BEGIN
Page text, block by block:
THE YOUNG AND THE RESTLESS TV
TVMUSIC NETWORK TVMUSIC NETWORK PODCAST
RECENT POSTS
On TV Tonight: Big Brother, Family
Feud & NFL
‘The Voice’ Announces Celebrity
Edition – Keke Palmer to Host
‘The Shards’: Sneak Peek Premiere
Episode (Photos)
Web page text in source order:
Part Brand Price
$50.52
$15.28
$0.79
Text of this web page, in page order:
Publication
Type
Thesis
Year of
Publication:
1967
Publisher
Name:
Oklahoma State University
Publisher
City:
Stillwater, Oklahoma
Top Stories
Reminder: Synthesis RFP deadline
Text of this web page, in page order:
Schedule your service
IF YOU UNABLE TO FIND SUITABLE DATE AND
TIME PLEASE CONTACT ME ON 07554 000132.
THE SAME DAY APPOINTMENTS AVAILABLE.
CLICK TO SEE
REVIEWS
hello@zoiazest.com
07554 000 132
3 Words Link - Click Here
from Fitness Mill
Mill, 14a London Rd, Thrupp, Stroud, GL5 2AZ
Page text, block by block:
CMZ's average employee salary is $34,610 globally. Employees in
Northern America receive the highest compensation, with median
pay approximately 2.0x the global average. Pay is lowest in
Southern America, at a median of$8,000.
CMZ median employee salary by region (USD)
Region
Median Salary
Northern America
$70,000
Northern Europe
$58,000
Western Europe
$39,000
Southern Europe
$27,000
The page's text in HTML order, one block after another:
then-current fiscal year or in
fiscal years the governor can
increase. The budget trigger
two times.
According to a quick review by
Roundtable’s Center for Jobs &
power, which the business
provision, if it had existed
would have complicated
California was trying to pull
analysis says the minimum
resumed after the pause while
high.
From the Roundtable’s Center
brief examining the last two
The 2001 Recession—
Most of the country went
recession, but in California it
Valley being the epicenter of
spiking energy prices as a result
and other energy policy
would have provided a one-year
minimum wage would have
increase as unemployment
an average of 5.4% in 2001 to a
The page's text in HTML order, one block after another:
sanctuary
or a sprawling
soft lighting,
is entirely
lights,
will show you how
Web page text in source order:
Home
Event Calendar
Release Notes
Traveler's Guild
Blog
END
_Exercise details_. The entries above need to be transcribed with no differences at all.

_Solved problem_.
Page text, block by block:
THE YOUNG AND THE RESTLESS TV
TVMUSIC NETWORK TVMUSIC NETWORK PODCAST
RECENT POSTS
On TV Tonight: Big Brother, Family
Feud & NFL
‘The Voice’ Announces Celebrity
Edition – Keke Palmer to Host
‘The Shards’: Sneak Peek Premiere
Episode (Photos)
Web page text in source order:
Part Brand Price
$50.52
$15.28
$0.79
Text of this web page, in page order:
Publication
Type
Thesis
Year of
Publication:
1967
Publisher
Name:
Oklahoma State University
Publisher
City:
Stillwater, Oklahoma
Top Stories
Reminder: Synthesis RFP deadline
Text of this web page, in page order:
Schedule your service
IF YOU UNABLE TO FIND SUITABLE DATE AND
TIME PLEASE CONTACT ME ON 07554 000132.
THE SAME DAY APPOINTMENTS AVAILABLE.
CLICK TO SEE
REVIEWS
hello@zoiazest.com
07554 000 132
3 Words Link - Click Here
from Fitness Mill
Mill, 14a London Rd, Thrupp, Stroud, GL5 2AZ
Page text, block by block:
CMZ's average employee salary is $34,610 globally. Employees in
Northern America receive the highest compensation, with median
pay approximately 2.0x the global average. Pay is lowest in
Southern America, at a median of$8,000.
CMZ median employee salary by region (USD)
Region
Median Salary
Northern America
$70,000
Northern Europe
$58,000
Western Europe
$39,000
Southern Europe
$27,000
The page's text in HTML order, one block after another:
then-current fiscal year or in
fiscal years the governor can
increase. The budget trigger
two times.
According to a quick review by
Roundtable’s Center for Jobs &
power, which the business
provision, if it had existed
would have complicated
California was trying to pull
analysis says the minimum
resumed after the pause while
high.
From the Roundtable’s Center
brief examining the last two
The 2001 Recession—
Most of the country went
recession, but in California it
Valley being the epicenter of
spiking energy prices as a result
and other energy policy
would have provided a one-year
minimum wage would have
increase as unemployment
an average of 5.4% in 2001 to a
The page's text in HTML order, one block after another:
sanctuary
or a sprawling
soft lighting,
is entirely
lights,
will show you how
Web page text in source order:
Home
Event Calendar
Release Notes
Traveler's Guild
Blog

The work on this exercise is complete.